While troubleshooting push notification failure issues with a client, I found an interesting problem. The client had already configured the SRV record as required (http://blog.ucmadeeasy.com/), and disabled the URL filtering as required (http://support.microsoft.com/kb/2664650), but push notification was still failing with a 504 error code. To take it one step further, we completely disable all IM filtering just in case. However, we still received a 504 error (server timeout) from the Push service.
As background, the Push Notification Clearing House (PNCH) runs in the office 365 Cloud using Lync Edge servers and dynamic federation. For more information on the 3 types of federation, refer to the article I wrote here: http://ocsguy.com/2011/04/20/a-few-words-on-federation/.
We were unable to troubleshoot the issue from the Office 365 side, so I decided to reconfigure my company’s Edge server with dynamic federation (it was configured with direct federation) and see if I could find any errors related to the customers configuration.
I began by removing the customer’s domain information from the Federated Domains tab within the Lync Server Control Panel in my Lync environment. Next I signed into a test account on the customers Lync environment (email@example.com) and attempted to IM an account in my environment (firstname.lastname@example.org).
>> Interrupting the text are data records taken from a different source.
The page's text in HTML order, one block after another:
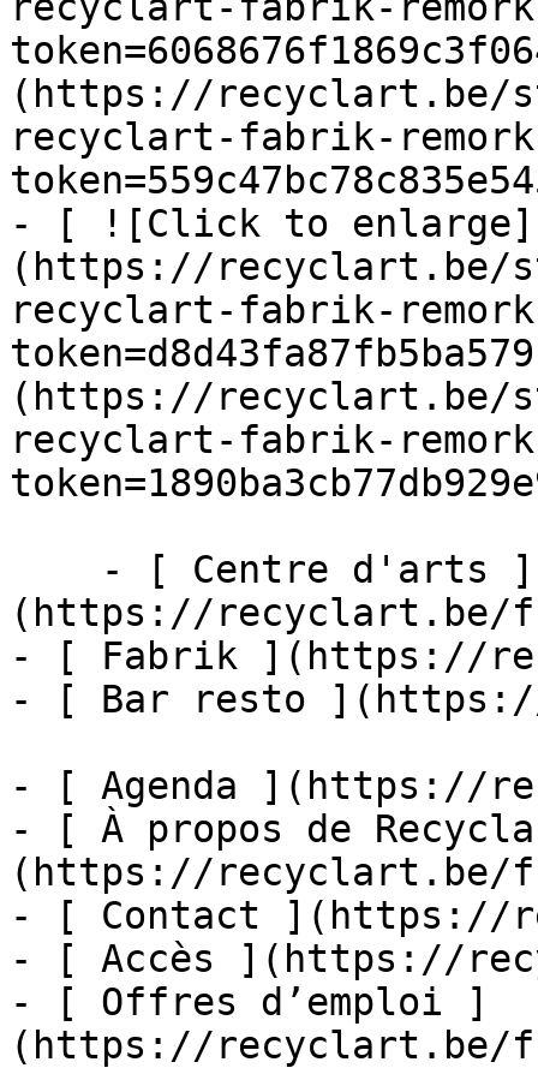
(https://recyclart.be/
recyclart-fabrik-
- [ ![Click to enlarge]
(https://recyclart.be/
recyclart-fabrik-
(https://recyclart.be/
recyclart-fabrik-
(https://recyclart.be/
- [ Fabrik ](https://
- [ Bar resto
- [ Agenda ](https://
- [ À propos de
(https://recyclart.be/
- [ Contact ](https://
- [ Accès ](https://
- [ Offres d’emploi ]
(https://recyclart.be/
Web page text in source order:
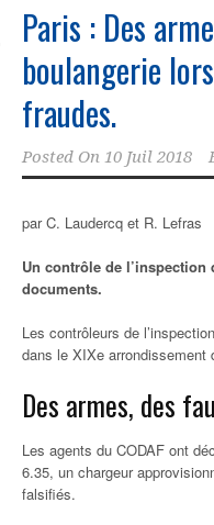
Paris : Des
boulangerie
fraudes.
Posted On 10 Juil 2018
par C. Laudercq et R. Lefras
Un contrôle de l’inspection
documents.
Les contrôleurs de
dans le XIXe arrondissement
Des armes, des
Les agents du CODAF ont
6.35, un chargeur
falsifiés.
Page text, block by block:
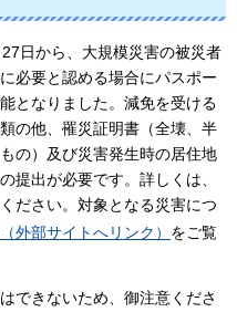
日から、大規模災害の被災者
必要と認める場合にパスポー
となりました。減免を受ける
の他、罹災証明書（全壊、半
の）及び災害発生時の居住地
提出が必要です。詳しくは、
ださい。対象となる災害につ
外部サイトへリンク） をご覧
できないため、御注意くださ
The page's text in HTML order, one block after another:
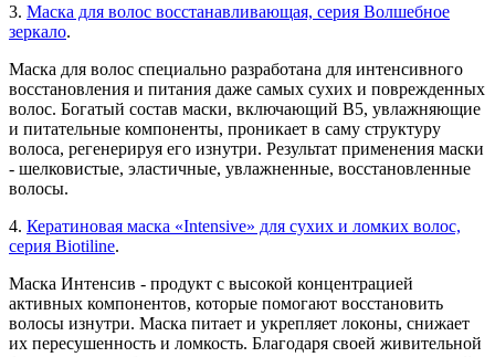
3. Маска для волос восстанавливающая, серия Волшебное
зеркало.
Маска для волос специально разработана для интенсивного
восстановления и питания даже самых сухих и поврежденных
волос. Богатый состав маски, включающий В5, увлажняющие
и питательные компоненты, проникает в саму структуру
волоса, регенерируя его изнутри. Результат применения маски
- шелковистые, эластичные, увлажненные, восстановленные
волосы.
4. Кератиновая маска «Intensive» для сухих и ломких волос,
серия Biotiline.
Маска Интенсив - продукт с высокой концентрацией
активных компонентов, которые помогают восстановить
волосы изнутри. Маска питает и укрепляет локоны, снижает
их пересушенность и ломкость. Благодаря своей живительной
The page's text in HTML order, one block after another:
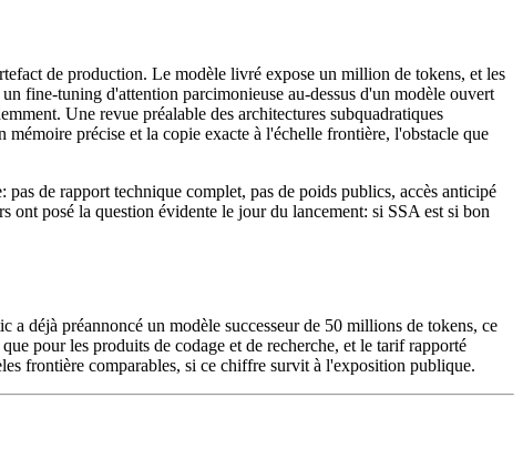
de production. Le modèle livré expose un million de tokens, et les
fine-tuning d'attention parcimonieuse au-dessus d'un modèle ouvert
Une revue préalable des architectures subquadratiques
précise et la copie exacte à l'échelle frontière, l'obstacle que
de rapport technique complet, pas de poids publics, accès anticipé
posé la question évidente le jour du lancement: si SSA est si bon
déjà préannoncé un modèle successeur de 50 millions de tokens, ce
pour les produits de codage et de recherche, et le tarif rapporté
frontière comparables, si ce chiffre survit à l'exposition publique.

The IM failed immediately and I began reviewing the UCCAPI log from my client and the SIP Stack logs from my Edge servers.
It didn’t take long to find the 504 error in the logs, including some useful diagnostic information:
In the “ms-diagnostics” line we see “No match for domain in DNS SRV results” followed by the domain name (contoso.com) and the A record usim.us.contoso.com.
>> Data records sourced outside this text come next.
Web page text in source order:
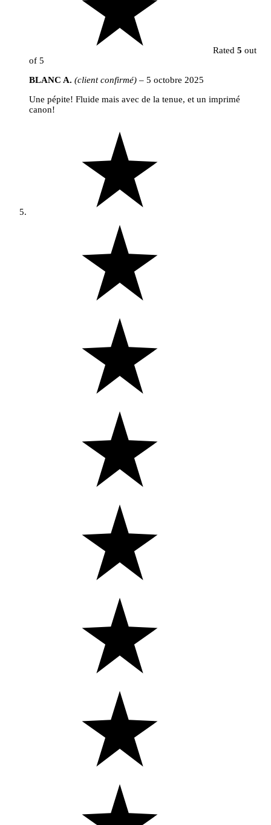
Rated 5 out
of 5
BLANC A. (client confirmé) – 5 octobre 2025
Une pépite! Fluide mais avec de la tenue, et un imprimé
canon!
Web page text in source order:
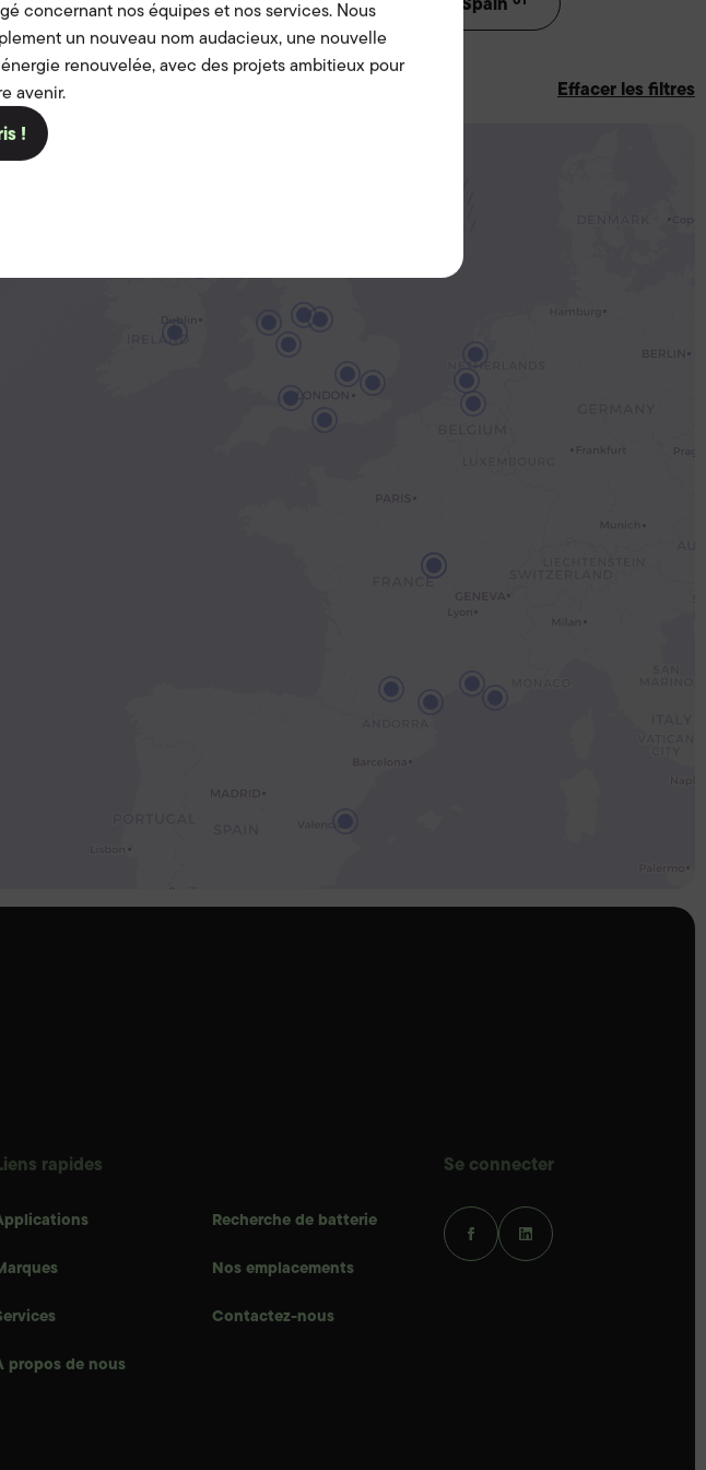
concernant nos équipes et nos services. Nous
un nouveau nom audacieux, une nouvelle
renouvelée, avec des projets ambitieux pour
avenir.
!
Effacer les filtres
rapides
propos de nous
Recherche de batterie
Nos emplacements
Contactez-nous
Se connecter

The problem lies within the A record the Federation SRV record is using. It doesn’t match the SIP domain.
Now you may be thinking “they are both contoso.com”, and if you are, you are not alone! The catch however, is there is a subdomain in the A record (usim.US.contoso.com) that does not exist in the SIP domain. This causes a failure to match the SIP domain with the SRV record. Since they don’t match, you would have to use Direct Federation instead of Enhanced or Dynamic Federation to federate with this organization. This would seem to be an easy fix, but since Office 365 only supports Dynamic Federation, the fix is a configuration change on the customer side.
To resolve the issue we created a new DNS A record to use for Federation (sip.contoso.com). We also updated the Access Edge certificate to include this name in the SAN field. Once these steps were completed, Push Notification began working on the mobile clients.
Lesson learned: As a best practice, make sure you’re DNS A records for Federation don’t have a subdomain unless your sip domain does as well.